I have not officially booked anything nor have I officially announced who my BMs would be. However, I did run the dates by the girls I did want in my wedding b/c obviously it would be most important for them to be able to make it. I received mixed reactions. One girl was ecstatic to have an excuse to be somewhere tropical and warm on Thanksgiving, another said she didn’t care b/c she never did anything on Thanksgiving, another said she thought “tearing people away from their families on Thanksgiving” would be hard (she’s having her wedding on July 4th, so I don’t see how one holiday is that much different from the other, it’s not Christmas we’re talking about!).

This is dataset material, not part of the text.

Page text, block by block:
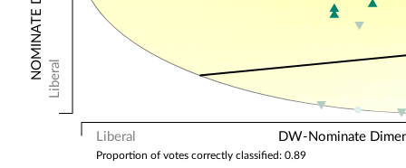
Liberal DW-Nominate
Liberal
Proportion of votes correctly classified: 0.89

Finally, one girl said her BF of 6 months always goes home for Thanksgiving and Christmas. He refuses to miss Thanksgiving or fly home and then fly somewhere tropical. This isn’t an issue about budget, he makes a very good income and it’s not about the money. It’s just that he doesn’t want to. I don’t really care for him to be there, but her response to me was that she wouldn’t come if he didn’t come because she “didn’t want to be all alone” on MY most romantic weekend.
I have since decided she is NOT going to be a BM at all. That kind of thought is so selfish. I just know that in her shoes, I would tell my FI that we will fly home and then on that Fri or Sat fly to whatever island it is and stay there for a full week and make it our vacation and suck it up because it’s her wedding and she’s my friend.

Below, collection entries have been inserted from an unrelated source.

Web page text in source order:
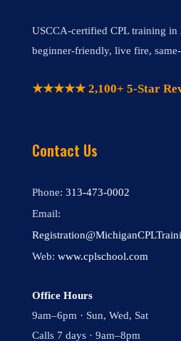
USCCA-certified CPL training in
beginner-friendly, live fire,
★★★★★ 2,100+ 5-Star
Contact Us
Phone: 313-473-0002
Email:
Web: www.cplschool.com
Office Hours
9am–6pm · Sun, Wed, Sat
Calls 7 days · 9am–8pm

But, I’m reconsidering the whole friendship. I feel like that is some VERY selfish thinking. I would be more than happy for her to bring a friend of hers, even though I want an intimate and private affair.
Buttttt… since then, my FI and I have reconsidered Thanksgiving weekend and DW – we are thinking Columbus Day weekend instead and something in the states. So, the point is kind of moot, but the words she said were still there.
And yes, I absolutely do hate her BF b/c I thought he was selfish to begin with, but now it’s confirmed. My FI who has one annual family reunion on Thanksgiving and does NOT see his family again on Christmas would forego that one family reunion if my friend’s wedding was so important to me. Which also makes me wonder if maybe she didn’t stress to him how important it was for them to go??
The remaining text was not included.